The ALJ then weighed the opinions of state agency physicians Dr. Bolz and Dr. Manos. (Tr. 24-25.) He accorded "limited weight" to Dr. Bolz's opinion, finding "the claimant to be more restricted" in terms of her standing/walking abilities, use of foot controls, and exposure to hazards. (Id.) The ALJ accorded "significant weight" to Dr. Manos' opinion, "as it is well supported by the evidentiary record, with the exceptions of Dr. Ravishankar's opinions above, and has incorporated her limitations into the [RFC]." (Tr. 25.)

The ALJ formulated the following RFC:

After careful consideration of the entire record, the undersigned finds that the claimant has the residual functional capacity to perform work that involves lifting/carrying no more than 20 pounds occasionally and 10 pounds frequently; standing/walking for a total of two hours in an eight hour workday; standing and walking at 15 minute intervals; sitting for approximately six hours in an eight hour workday; occasional use of bilateral lower extremity foot controls; never climb ladders, ropes, or scaffolds; occasionally climb ramps or stairs, balance, stoop, kneel, crouch, and crawl; and avoid all exposure to hazards, such as dangerous machinery and unprotected heights.

(Tr. 21.)

As an initial matter, the Court notes it is uncontested that Dr. Ravishankar constitutes Peterson's "treating physician" for purposes of social security regulations. The record reflects Peterson presented to Dr. Ravishankar on three occasions prior to his May 2014 opinion (in November 2012, April 2013, and November 2013), and the ALJ specifically identifies Dr. Ravishankar as Peterson's "treating physician" in the decision. Thus, and in the absence of any argument to the contrary, the Court finds the "good reasons" requirement applies to the ALJ's discussion of Dr. Ravishankar's opinion.

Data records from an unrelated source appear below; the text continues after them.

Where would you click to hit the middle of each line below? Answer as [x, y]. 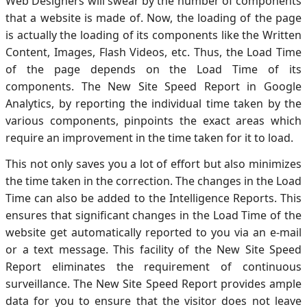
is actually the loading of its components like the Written [153, 35]
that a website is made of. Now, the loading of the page [153, 17]
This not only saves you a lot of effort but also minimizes [153, 163]
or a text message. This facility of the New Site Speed [153, 249]
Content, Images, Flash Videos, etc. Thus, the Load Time [153, 52]
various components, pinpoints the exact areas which [153, 120]
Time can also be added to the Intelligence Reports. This [153, 198]
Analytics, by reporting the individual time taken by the [153, 103]
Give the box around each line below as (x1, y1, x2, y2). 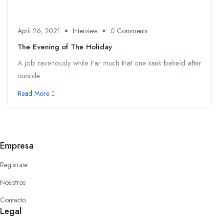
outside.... (18, 70, 47, 82)
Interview (73, 26, 98, 36)
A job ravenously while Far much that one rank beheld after (18, 58, 201, 69)
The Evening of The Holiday (18, 42, 112, 53)
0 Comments (110, 26, 147, 36)
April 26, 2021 (18, 26, 60, 36)
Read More (18, 88, 49, 99)
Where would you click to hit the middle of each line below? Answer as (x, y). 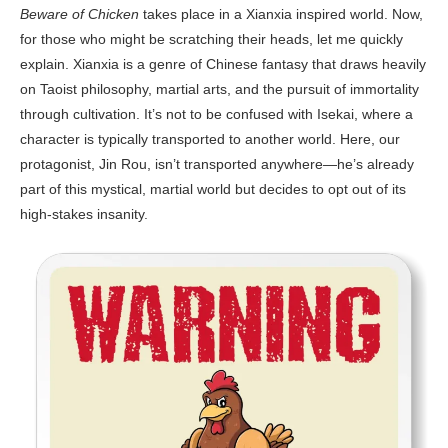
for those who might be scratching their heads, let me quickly (211, 38)
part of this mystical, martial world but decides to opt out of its (213, 188)
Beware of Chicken (79, 13)
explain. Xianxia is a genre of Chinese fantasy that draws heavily (223, 63)
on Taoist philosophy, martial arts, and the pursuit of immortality (219, 88)
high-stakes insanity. (84, 213)
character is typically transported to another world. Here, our (210, 138)
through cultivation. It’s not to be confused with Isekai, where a (216, 113)
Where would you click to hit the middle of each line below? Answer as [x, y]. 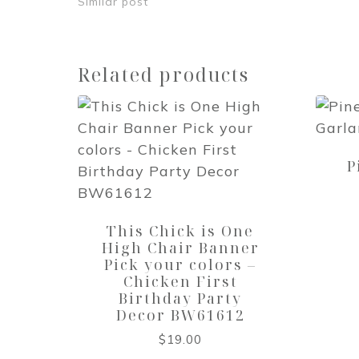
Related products [163, 75]
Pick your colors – [181, 264]
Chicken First [180, 281]
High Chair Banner [180, 247]
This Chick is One [181, 230]
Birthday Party [181, 298]
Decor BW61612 [180, 315]
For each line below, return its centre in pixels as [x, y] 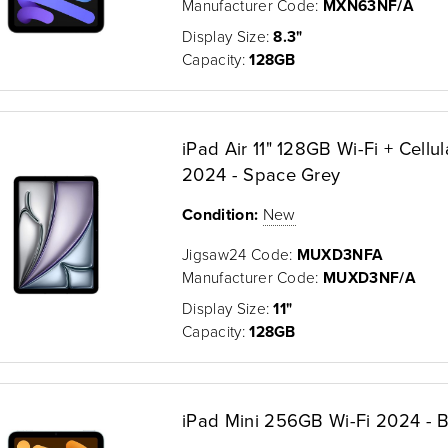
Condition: [220, 214]
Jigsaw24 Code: [239, 253]
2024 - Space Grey [261, 173]
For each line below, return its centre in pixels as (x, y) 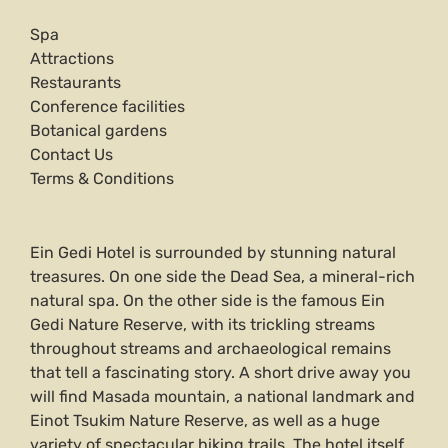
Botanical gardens (98, 131)
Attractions (72, 59)
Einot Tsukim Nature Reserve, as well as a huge (205, 421)
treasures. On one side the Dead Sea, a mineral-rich (222, 277)
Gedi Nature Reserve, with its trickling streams (202, 325)
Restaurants (75, 83)
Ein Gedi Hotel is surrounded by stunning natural (213, 253)
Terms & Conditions (102, 179)
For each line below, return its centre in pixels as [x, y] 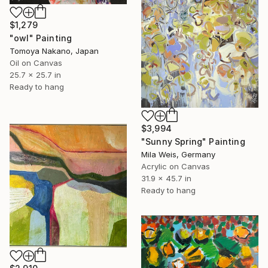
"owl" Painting [41, 38]
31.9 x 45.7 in [166, 178]
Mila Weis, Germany [178, 154]
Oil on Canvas [36, 63]
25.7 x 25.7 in [35, 74]
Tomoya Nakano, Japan [54, 51]
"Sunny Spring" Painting [193, 141]
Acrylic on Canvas [176, 166]
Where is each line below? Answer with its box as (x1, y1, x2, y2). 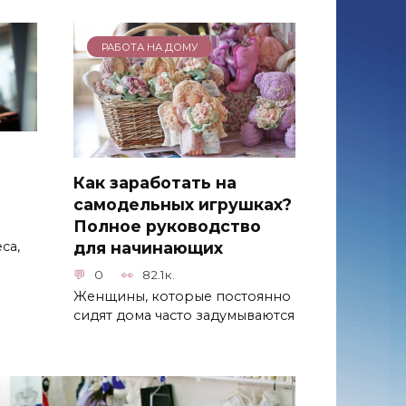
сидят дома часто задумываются (73, 307, 295, 324)
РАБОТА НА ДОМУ (101, 40, 198, 53)
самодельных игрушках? (73, 195, 292, 215)
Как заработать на (73, 173, 237, 193)
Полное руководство (73, 217, 261, 237)
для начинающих (73, 238, 223, 258)
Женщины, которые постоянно (73, 288, 291, 305)
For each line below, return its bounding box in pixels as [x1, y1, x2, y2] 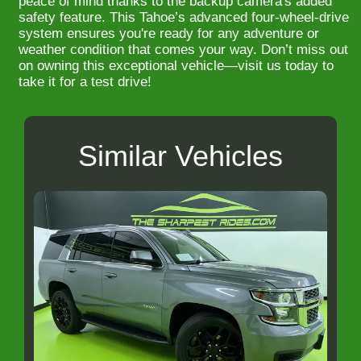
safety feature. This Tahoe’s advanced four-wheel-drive [19, 10, 349, 26]
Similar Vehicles [78, 139, 283, 173]
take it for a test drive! [19, 74, 151, 90]
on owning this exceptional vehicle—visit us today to [19, 58, 334, 74]
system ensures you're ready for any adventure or [19, 26, 319, 42]
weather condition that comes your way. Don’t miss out [19, 42, 348, 58]

The Court also finds that, while the ALJ stated that he "accommodate[d] [Dr. Ravishankar's] standing/walking limitations in the RFC," the plain language of the RFC demonstrates otherwise. The RFC limits Peterson to standing and walking for a total of two hours in an eight hour workday, at 15 minute intervals. (Tr. 21.) Dr. Ravishankar opined that, during an eight hour workday, Peterson could stand/walk for "less than 30 minutes." (Tr. 544.) Plainly, the RFC does not accommodate or adopt Dr. Ravishankar's opinion regarding Peterson's stand/walk capacity. Nor did the ALJ adopt Dr. Ravishankar's opinions regarding Peterson's abilities to sit and lift/carry. While Dr. Ravishankar opined Peterson could sit for a total of 60 to 90 minutes in an 8 work day and lift no more than 5 lbs for "about 2 hours," the RFC limited Peterson to sitting for six hours in an 8 hour workday, and work that involves lifting/carrying no more than 20 pounds occasionally and 10 pounds frequently. (Tr. 21.) Moreover, the RFC does not include Dr. Ravishankar's opinion that Peterson would be off-task for at least 15% of the workday. (Tr. 544.)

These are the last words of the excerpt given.